*** Opening Data for analysis ***

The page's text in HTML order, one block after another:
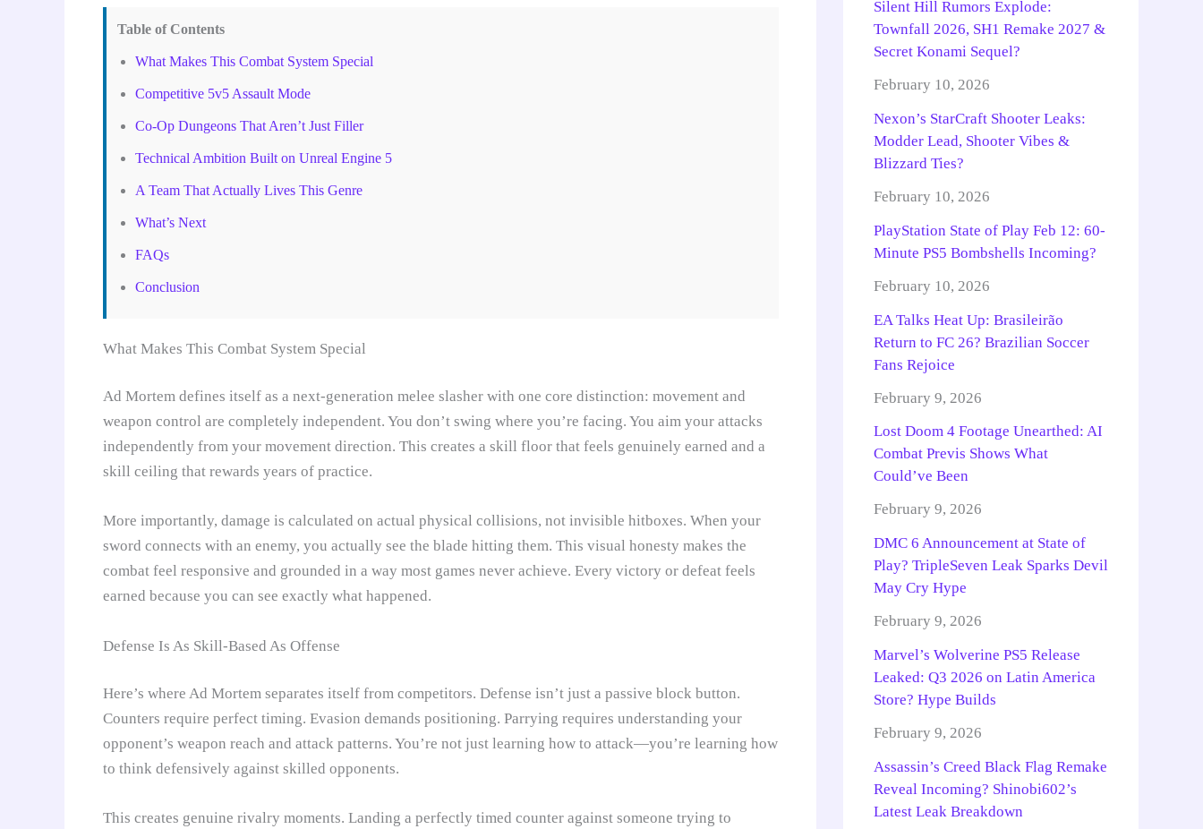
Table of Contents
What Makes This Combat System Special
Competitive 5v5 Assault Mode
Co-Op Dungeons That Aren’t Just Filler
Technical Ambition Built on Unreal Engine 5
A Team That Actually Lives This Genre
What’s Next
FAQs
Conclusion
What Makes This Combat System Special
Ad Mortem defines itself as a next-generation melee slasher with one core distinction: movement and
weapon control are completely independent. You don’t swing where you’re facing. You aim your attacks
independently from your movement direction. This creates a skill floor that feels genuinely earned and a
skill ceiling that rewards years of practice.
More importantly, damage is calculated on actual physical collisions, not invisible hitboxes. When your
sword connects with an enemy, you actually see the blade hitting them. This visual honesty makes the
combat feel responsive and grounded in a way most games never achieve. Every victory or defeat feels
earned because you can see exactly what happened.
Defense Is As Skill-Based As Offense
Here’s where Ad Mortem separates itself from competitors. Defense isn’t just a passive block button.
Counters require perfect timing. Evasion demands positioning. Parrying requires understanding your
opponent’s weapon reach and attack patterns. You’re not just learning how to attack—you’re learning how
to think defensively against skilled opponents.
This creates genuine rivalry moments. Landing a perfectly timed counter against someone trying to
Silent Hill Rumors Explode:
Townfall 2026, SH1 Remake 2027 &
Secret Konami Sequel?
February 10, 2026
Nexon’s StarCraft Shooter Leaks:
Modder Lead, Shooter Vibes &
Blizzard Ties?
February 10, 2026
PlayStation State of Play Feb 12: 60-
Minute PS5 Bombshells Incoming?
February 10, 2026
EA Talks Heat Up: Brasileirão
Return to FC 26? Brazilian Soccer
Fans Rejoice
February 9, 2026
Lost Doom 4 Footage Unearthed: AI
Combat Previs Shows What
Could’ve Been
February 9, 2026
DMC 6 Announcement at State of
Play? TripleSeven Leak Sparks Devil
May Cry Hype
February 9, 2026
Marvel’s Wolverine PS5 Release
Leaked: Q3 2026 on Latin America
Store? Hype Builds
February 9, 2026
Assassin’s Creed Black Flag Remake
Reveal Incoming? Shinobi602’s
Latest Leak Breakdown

*** Closing Data for analysis ***

> _Work order_: Going through the lines above one by one, tally those with the word "Mortem" and give only the total.

> _Answer to the exercise_: 2